In general, the community is ready for schools to reopen when new cases per day are declining and the case rate within the community is low. There are a number of frameworks for assessing readiness, including the White House/CDC “Opening Up America” guidance that recommends “gates” or criteria for reopening. Based on these and other frameworks (e.g. from the Harvard Global Health Institute), communities should have 14 days in a row of declining new cases and less than or equal to 10 new cases per 100,000 people per day. If cases begin to increase, testing is not easily accessible and/or case numbers rise so high that contact tracing becomes ineffective after schools reopen, then closure of schools and switching to online learning should be considered.

  1. What are the developmental concerns with children continuing to learn virtually?

The ability to sustain attention to their work with distance learning can be very challenging for children, especially the youngest. Part of the learning experience involves learning to socialize and child development relies on interactions with other children for socio-emotional growth. It is also challenging for teachers to virtually evaluate a child’s work and provide one-on-one attention. In communities with high case rates, it may not be possible to hold in-person instruction and therefore, virtual education is the only viable substitute. This widens disparities among children – those who are advantaged and have access to computers, the Internet and parental attention, versus children without access to these things. Children who are disadvantaged will lose many learned skills and risk getting behind in reading and math. This is why all efforts and resources should be dedicated to opening schools and keeping them open.

  1. What are the numbers on children contracting COVID-19 and what are we seeing in terms of illness in these children?

The number of children in the U.S. who have had COVID-19 is not known. In Florida, 17,073 children 17 years old and younger have tested positive for COVID-19. However, there is an exceedingly high positivity rate with testing – 31 percent, but positivity goal is 5 percent – which means that Florida is not testing enough children to really know how many children have been infected.

There is still a lot that we are learning about COVID-19 in children, however, what we know so far is that children tend not to get as sick when infected or have no symptoms at all and are less likely to transmit the virus to others. The thinking, based on the science to date, is that, as compared to adults, children have fewer of the receptors in their bodies where the virus attaches in order to enter the body and cause illness. Another theory is that children have had other coronaviruses so may have partial immunity. But we really don’t know fully why children get less sick than adults, and we also do not have enough experience with COVID-19 to understand whether there are longer-term implications of an infection for children.

Children may present with a different array of symptoms than adults. Many children who develop symptoms have mild respiratory symptoms such as a runny nose and cough and are more likely than adults to present with vomiting and diarrhea.

  1. Do we have data that truly shows that COVID-19 is not as serious or does not pass as easily in children? 

According to the World Health Organization (WHO), research indicates that children and adolescents are just as likely to become infected as any other age group, and they also can spread the disease to others, although perhaps not as effectively as adults. However, the studies to date suggest that children and young adults are less likely to come down with severe symptoms. But, severe cases can still happen in these age groups, especially children with chronic medical conditions.
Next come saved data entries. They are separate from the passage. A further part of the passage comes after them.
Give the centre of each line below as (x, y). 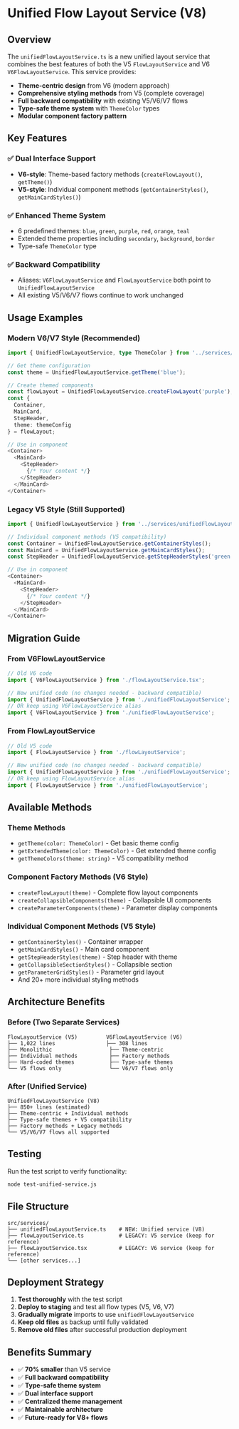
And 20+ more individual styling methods (78, 980)
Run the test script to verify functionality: (67, 1171)
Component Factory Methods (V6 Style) (78, 877)
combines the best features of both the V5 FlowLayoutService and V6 (108, 64)
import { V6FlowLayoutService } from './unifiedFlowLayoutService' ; (111, 713)
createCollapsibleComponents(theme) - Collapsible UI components (115, 900)
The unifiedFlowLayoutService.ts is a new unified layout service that (109, 56)
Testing (25, 1154)
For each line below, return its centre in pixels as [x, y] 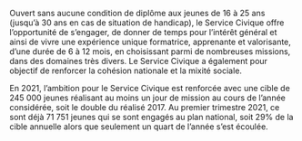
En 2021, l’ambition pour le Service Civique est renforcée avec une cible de [150, 88]
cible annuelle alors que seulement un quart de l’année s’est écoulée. [139, 127]
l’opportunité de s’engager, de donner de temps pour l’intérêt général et [143, 32]
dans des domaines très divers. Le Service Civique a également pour [139, 61]
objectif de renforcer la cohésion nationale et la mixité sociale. [126, 70]
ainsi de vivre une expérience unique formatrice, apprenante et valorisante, [150, 42]
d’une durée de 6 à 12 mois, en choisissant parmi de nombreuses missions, [150, 52]
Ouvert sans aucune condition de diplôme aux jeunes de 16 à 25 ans [137, 13]
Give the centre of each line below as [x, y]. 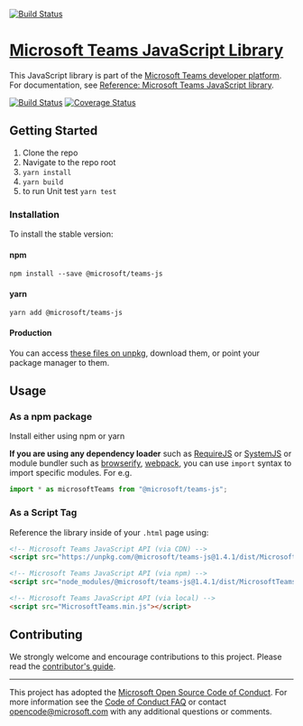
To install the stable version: [61, 234]
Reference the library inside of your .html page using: [109, 532]
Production [31, 333]
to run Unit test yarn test [69, 191]
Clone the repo [50, 153]
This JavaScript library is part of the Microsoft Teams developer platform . [146, 75]
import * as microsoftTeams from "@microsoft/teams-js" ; [119, 489]
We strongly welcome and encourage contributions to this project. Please [146, 656]
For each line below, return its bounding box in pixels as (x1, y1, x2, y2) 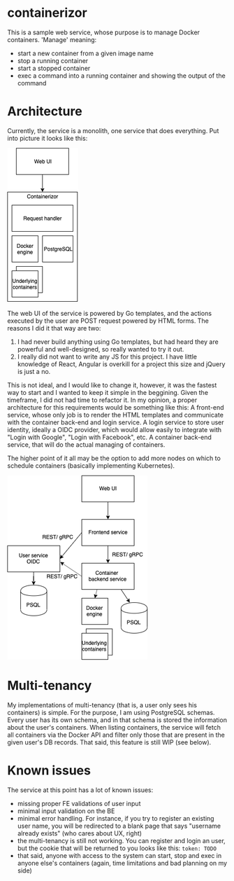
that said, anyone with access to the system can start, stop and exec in (17, 851, 222, 859)
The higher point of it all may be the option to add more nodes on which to (7, 454, 221, 462)
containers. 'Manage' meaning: (7, 35, 97, 43)
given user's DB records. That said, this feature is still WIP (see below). (7, 737, 212, 747)
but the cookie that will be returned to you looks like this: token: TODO (17, 844, 217, 852)
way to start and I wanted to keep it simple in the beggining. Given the (7, 388, 208, 396)
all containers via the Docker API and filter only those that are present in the (7, 730, 225, 739)
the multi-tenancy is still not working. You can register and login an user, (17, 836, 226, 845)
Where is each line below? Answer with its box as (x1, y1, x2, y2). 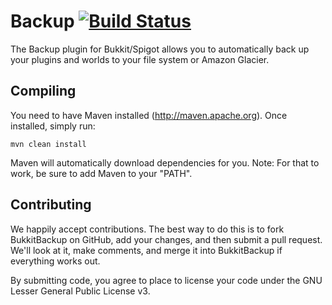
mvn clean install (10, 139, 87, 149)
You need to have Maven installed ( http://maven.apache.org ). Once (10, 109, 288, 121)
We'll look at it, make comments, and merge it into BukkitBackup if (10, 244, 283, 256)
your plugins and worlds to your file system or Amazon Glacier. (10, 53, 270, 65)
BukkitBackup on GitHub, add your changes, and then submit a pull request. (10, 233, 323, 245)
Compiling (10, 83, 77, 100)
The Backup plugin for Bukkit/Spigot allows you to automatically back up (10, 43, 310, 55)
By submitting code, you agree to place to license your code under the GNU (10, 274, 323, 286)
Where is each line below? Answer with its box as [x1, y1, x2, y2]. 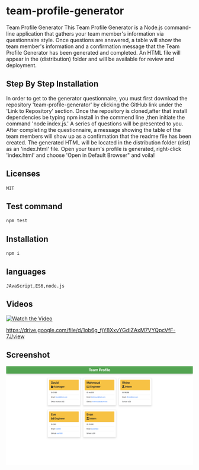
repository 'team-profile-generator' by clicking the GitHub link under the [6, 101, 182, 108]
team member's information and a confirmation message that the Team [6, 43, 180, 50]
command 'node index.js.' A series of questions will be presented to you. [6, 120, 184, 127]
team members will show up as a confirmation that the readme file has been [6, 133, 191, 140]
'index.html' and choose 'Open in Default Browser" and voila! [6, 152, 155, 159]
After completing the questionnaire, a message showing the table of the [6, 126, 181, 133]
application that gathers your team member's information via [16, 30, 164, 37]
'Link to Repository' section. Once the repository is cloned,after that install [6, 107, 187, 114]
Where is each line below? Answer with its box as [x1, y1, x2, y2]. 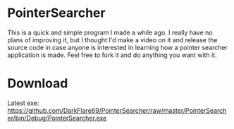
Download [7, 75, 68, 92]
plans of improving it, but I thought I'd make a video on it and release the [7, 35, 218, 44]
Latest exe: [7, 99, 39, 107]
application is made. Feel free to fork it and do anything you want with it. [7, 51, 217, 59]
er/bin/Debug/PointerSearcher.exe [7, 113, 107, 122]
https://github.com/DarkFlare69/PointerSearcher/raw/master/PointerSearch [7, 106, 227, 114]
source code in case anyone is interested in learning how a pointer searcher [7, 43, 228, 51]
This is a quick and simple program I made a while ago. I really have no [7, 28, 213, 37]
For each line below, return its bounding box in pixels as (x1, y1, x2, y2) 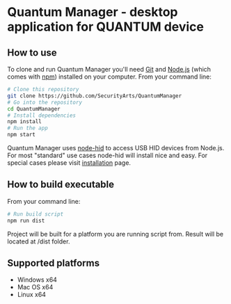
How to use (7, 47, 57, 58)
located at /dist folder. (7, 237, 70, 246)
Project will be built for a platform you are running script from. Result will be (7, 230, 224, 238)
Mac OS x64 (17, 283, 54, 291)
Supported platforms (7, 257, 99, 269)
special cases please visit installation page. (7, 159, 131, 167)
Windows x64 (17, 275, 58, 284)
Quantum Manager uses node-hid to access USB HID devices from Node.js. (7, 144, 225, 152)
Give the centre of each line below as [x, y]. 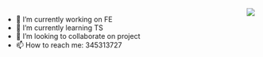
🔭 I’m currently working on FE [64, 19]
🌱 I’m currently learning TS [59, 28]
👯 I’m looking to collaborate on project [78, 36]
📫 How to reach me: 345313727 [69, 45]
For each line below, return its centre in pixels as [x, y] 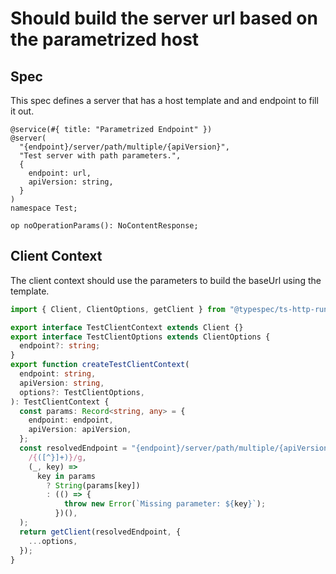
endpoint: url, [60, 173]
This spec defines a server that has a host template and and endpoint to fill [164, 100]
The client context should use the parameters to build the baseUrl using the [166, 280]
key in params [66, 476]
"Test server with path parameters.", [100, 156]
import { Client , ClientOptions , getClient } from [118, 309]
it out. [22, 111]
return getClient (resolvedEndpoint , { [100, 532]

Children and adults should follow the same guidance on self-quarantine and self-isolation if there is a risk they have been exposed or are showing symptoms. It is particularly important that children avoid contact with older people and others who are at risk of more severe disease.

  1. Is there an age at which risk of infection is higher or lower? 
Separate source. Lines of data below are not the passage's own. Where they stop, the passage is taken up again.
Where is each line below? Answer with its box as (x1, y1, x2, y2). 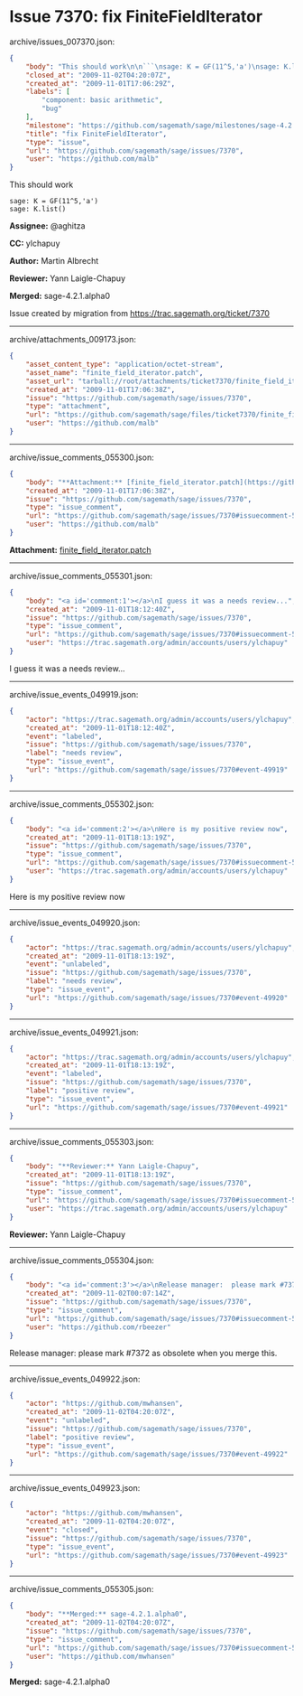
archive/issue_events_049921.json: (9, 1026, 139, 1037)
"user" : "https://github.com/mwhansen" (25, 1652, 176, 1661)
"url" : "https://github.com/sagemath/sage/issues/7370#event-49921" (25, 1102, 289, 1112)
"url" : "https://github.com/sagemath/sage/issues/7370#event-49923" (25, 1551, 289, 1560)
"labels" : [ (25, 88, 70, 97)
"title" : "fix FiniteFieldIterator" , (25, 129, 168, 138)
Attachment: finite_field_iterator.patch (9, 544, 151, 555)
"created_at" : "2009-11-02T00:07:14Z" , (25, 1289, 176, 1298)
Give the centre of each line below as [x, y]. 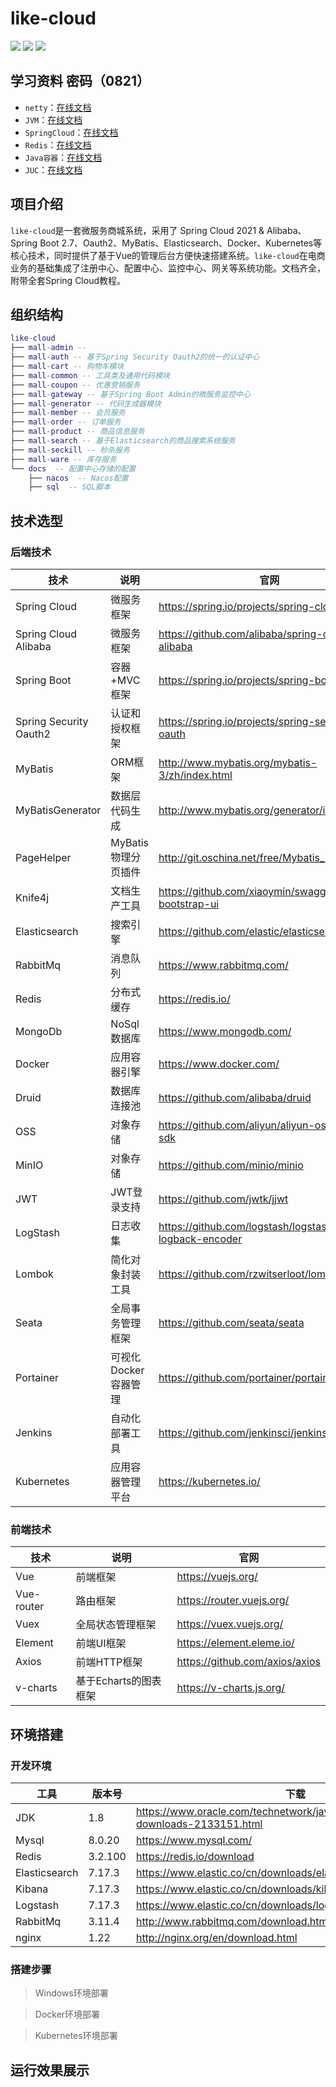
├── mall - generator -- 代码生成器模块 [86, 403]
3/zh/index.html [195, 775]
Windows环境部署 [71, 1993]
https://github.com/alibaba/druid [235, 1097]
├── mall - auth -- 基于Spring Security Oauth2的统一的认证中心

According to WHO, research indicates that children and adolescents are just as likely to become infected as any other age group and can also spread the disease to others, although perhaps not as effectively as adults. Studies to date suggest that children and young adults are less likely to get severe disease and some may not exhibit symptoms, but severe cases can still happen in these age groups.

  1. Is there a data point we should consider when deciding to open schools? Positivity rate, number of cases, etc.?

Local communities should consider multiple measures in deciding whether to open schools for in-person instruction. In particular, communities should experience at least two weeks of declining numbers of cases and achieve fewer than 10 new cases per 100,000 people per day before reopening schools for in-person instruction. Lower numbers of cases in the community would reduce the risk of outbreaks and when there are outbreaks, public health officials will be better able to contain these outbreaks with testing and contact tracing. It is important to consider carefully the root cause of an elevated positivity rate. While elevated positivity rates may just indicate that a community is not testing enough, it can also indicate that there is significant community spread.

  1. What should the procedures be if/when a student in the classroom tests positive? Does everyone get tested five days later? What should the policy be if they test either positive or negative?

The CDC recommends in their return to school guidance to (1) isolate any student exhibiting symptoms of COVID-19 from others immediately, (2) establish procedures for safely transporting the child home or to a health  care facility, (3) notify local health officials of a possible case, (4) close off areas where the child has been, (5) clean and disinfect those areas 24 hours after the child was removed from the areas, and (6) advise those who had been in close contact with the child to stay home and quarantine and self-monitor for symptoms. The school would not have to close if the CDC guidance is followed. Additionally, schools should have plans in place to perform contact tracing (within the school community) for any student who tests positive and was in close contact with other students. Those students and school personnel with significant exposure to the student testing positive for COVID-19 should quarantine at home and self-monitor for symptoms.

  1. If one child in the class gets sick, do they need to shut down the entire class?

The CDC recommends the following: “In the event a person diagnosed with COVID-19 is determined to have been in the building and poses a risk to the community, programs may consider closing for a short time (one to two days) for cleaning and disinfection.” It really depends on the situation and school officials will need to determine the significance of the exposure and procedures required to make the classroom safe.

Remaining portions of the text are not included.